The main benefit comes from the reduced synchronization between application and optimizer threads. In applications that heavily modify object-reference fields, we have observed throughput gains in the range of 5–15%.

Some additional benefit comes from the write barriers being simpler and faster. For example, on x64, write barriers are reduced from around 50 instructions to just 12. Owing to this, we have observed throughput gains of up to 5% even in applications that do not heavily modify object-reference fields.

The second card table is more efficient than the auxiliary data structure that previously kept track of modified references, so garbage collection pause times also decrease slightly.

Native memory footprint

The second card table has the same capacity as the first, and uses the same amount of additional native memory. Each card table requires 0.2% of Java heap capacity, corresponding to an additional 2MB of native memory usage per 1GB of Java heap capacity.

The second card table replaces the auxiliary data structure that previously kept track of modified references. In some cases the second card table is smaller than that data structure would have been. Even in cases where the second card table is larger, however, resulting in greater usage of native memory, this should not be a significant concern. In JDK 20 and JDK 21 we removed other large data structures from G1 that in total used more than eight times the size of the second card table.

Alternatives

We previously prototyped several other approaches to improving the throughput of G1:

We made other attempts to decrease synchronization between application threads and optimizer threads by modifying the write barriers. These approaches exhibited severe throughput regressions in some situations with only modest gains otherwise.
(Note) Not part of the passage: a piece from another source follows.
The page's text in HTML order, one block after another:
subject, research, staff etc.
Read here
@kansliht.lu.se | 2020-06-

Overall, we think that the current proposal has the best trade-off between code complexity and performance.

Risks and Assumptions

This is an intrusive change to critical components of the G1 collector’s interaction with application threads. There is, therefore, a non-negligible risk of bugs that may cause failures and introduce performance regressions. To mitigate this risk, we will conduct careful code reviews and perform extensive testing.
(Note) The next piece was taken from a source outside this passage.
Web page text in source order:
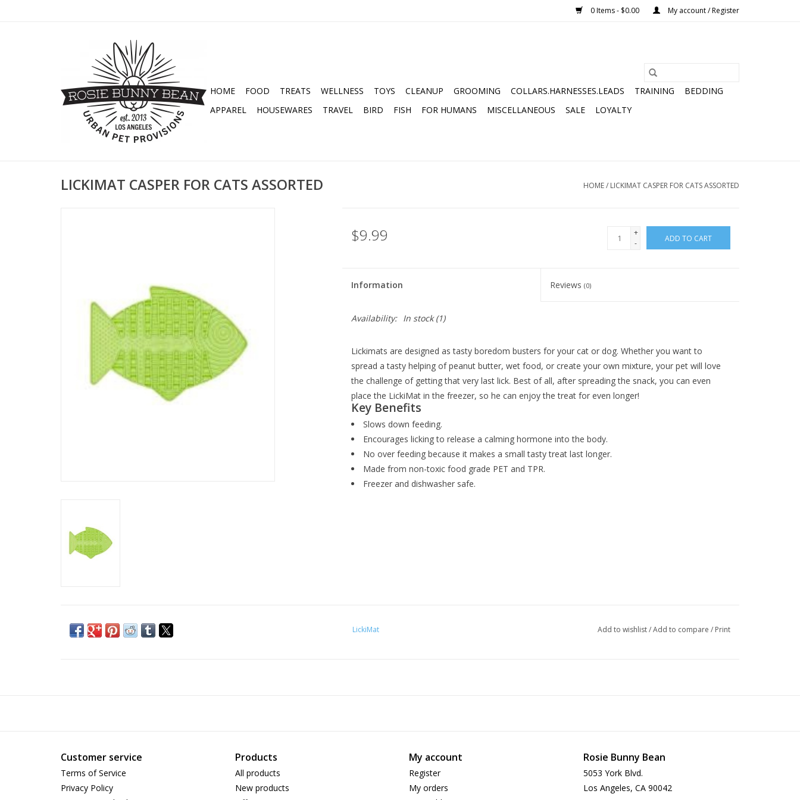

We assume there is no need to provide additional user control over the optimization threads beyond what is already provided. The user may continue to completely disable the optimization threads via -XX:-G1UseConcRefinement or limit their number via -XX:G1ConcRefinementThreads=<number>. We assume that these two options continue to cover all necessary use cases not otherwise better handled by internal heuristics.

We assume that the throughput gains offered by this change, combined with the aforementioned native memory savings in earlier releases, justify the additional memory usage of the second card table.